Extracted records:
::::::::::

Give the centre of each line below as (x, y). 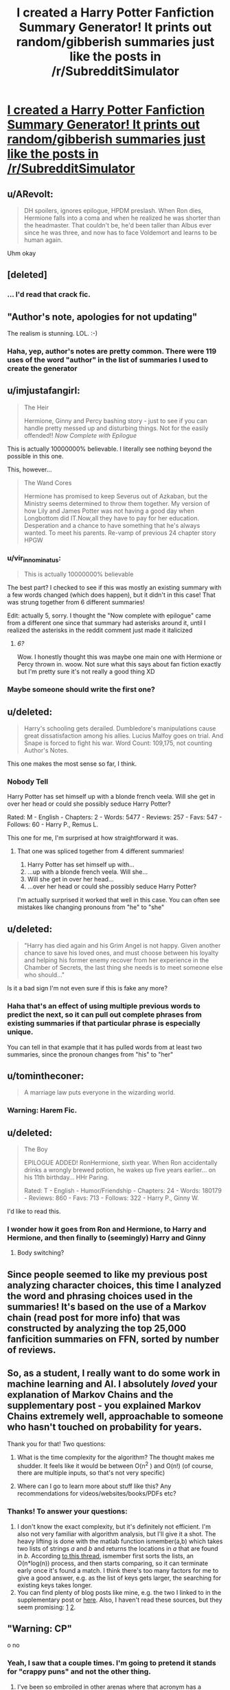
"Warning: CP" (39, 1628)
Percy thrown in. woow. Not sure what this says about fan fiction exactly (119, 664)
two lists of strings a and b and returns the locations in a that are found (117, 1548)
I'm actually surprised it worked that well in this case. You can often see (118, 900)
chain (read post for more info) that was (94, 1317)
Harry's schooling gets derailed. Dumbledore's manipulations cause (120, 729)
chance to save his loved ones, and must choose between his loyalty (121, 953)
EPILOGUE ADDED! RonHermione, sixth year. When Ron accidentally (120, 1163)

::::::::::

* _About this task_: Look above for the line containing "Harry's schooling gets", then please write out that line and each one after it through the end, exactly, with nothing else.

* _Your solution_:
Harry's schooling gets derailed. Dumbledore's manipulations cause (120, 729)
chance to save his loved ones, and must choose between his loyalty (121, 953)
EPILOGUE ADDED! RonHermione, sixth year. When Ron accidentally (120, 1163)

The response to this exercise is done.